TASK INSTRUCTIONS: What number of lines in the records below hold the word "then"? Give that number alone.

DATA IN THIS EXERCISE:
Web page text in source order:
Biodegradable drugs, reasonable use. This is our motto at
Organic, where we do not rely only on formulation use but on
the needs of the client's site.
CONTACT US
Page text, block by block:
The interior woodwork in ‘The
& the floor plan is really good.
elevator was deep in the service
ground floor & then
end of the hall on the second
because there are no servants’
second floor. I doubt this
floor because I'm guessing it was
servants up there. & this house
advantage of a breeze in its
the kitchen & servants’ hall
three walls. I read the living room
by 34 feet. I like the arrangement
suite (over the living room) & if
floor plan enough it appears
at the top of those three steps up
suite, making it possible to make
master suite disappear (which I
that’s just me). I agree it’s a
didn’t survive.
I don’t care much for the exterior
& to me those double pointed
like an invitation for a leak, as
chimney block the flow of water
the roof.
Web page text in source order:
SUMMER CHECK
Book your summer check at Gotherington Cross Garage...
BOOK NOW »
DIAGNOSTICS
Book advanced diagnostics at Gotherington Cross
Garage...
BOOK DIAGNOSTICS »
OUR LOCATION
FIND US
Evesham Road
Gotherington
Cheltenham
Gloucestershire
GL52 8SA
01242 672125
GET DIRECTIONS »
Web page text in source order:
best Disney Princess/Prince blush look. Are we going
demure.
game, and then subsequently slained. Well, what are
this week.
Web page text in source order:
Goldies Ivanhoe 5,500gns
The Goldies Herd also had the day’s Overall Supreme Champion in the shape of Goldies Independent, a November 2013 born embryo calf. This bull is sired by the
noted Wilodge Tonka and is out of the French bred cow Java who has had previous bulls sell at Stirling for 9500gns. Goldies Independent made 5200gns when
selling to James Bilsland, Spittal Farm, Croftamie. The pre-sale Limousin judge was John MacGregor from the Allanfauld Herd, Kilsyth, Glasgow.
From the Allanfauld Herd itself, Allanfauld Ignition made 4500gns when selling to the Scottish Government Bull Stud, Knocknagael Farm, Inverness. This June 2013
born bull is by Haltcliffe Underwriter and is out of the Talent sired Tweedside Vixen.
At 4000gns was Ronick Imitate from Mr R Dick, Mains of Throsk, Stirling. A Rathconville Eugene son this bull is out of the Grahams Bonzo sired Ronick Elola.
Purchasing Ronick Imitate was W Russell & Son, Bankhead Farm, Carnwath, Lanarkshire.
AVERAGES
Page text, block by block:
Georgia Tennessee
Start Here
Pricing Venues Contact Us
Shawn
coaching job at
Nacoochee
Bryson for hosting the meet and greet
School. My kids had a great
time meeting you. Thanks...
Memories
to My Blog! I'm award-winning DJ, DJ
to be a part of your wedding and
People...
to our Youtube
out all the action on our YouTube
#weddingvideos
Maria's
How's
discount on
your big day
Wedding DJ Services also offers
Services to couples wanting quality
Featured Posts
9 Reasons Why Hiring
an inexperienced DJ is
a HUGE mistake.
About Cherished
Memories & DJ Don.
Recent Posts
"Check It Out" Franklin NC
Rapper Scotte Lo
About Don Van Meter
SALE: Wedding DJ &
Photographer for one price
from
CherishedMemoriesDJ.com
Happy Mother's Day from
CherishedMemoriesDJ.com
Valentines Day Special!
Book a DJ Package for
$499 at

...

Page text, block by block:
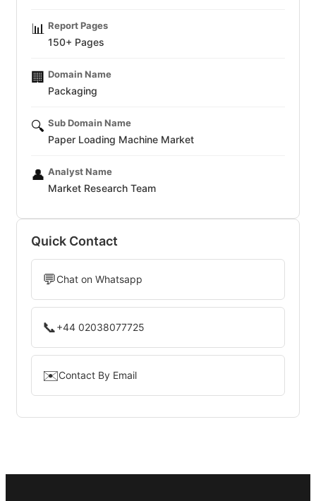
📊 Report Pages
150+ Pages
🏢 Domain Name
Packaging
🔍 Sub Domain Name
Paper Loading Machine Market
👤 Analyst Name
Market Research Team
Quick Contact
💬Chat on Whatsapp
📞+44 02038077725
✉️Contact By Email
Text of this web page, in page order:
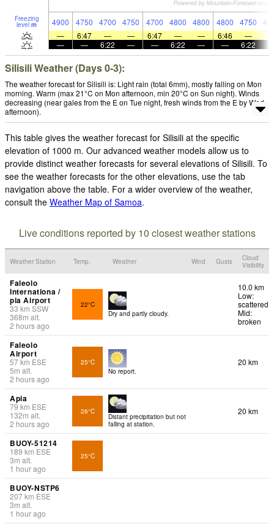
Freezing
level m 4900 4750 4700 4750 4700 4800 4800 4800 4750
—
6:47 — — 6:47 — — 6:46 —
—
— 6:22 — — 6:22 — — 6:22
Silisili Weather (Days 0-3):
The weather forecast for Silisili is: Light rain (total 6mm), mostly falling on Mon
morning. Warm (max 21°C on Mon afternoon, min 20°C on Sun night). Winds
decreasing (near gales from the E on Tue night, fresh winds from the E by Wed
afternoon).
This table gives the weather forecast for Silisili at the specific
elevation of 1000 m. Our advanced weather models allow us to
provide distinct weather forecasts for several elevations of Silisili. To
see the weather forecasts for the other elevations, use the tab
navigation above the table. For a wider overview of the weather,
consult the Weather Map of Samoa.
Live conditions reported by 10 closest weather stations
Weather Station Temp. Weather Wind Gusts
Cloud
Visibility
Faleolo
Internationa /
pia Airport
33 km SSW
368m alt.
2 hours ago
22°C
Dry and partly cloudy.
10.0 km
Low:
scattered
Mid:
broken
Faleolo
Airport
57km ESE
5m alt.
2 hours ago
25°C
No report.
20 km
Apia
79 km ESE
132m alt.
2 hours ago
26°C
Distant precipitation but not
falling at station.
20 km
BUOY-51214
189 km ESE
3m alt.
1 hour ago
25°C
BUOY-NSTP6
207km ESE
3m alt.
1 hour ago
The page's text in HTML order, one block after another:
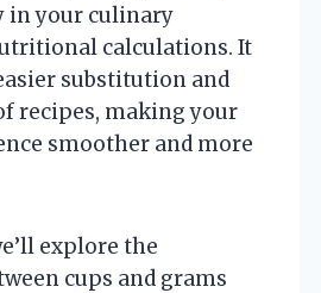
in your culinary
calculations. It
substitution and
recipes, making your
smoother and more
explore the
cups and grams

ANSWER TO THIS EXERCISE: 2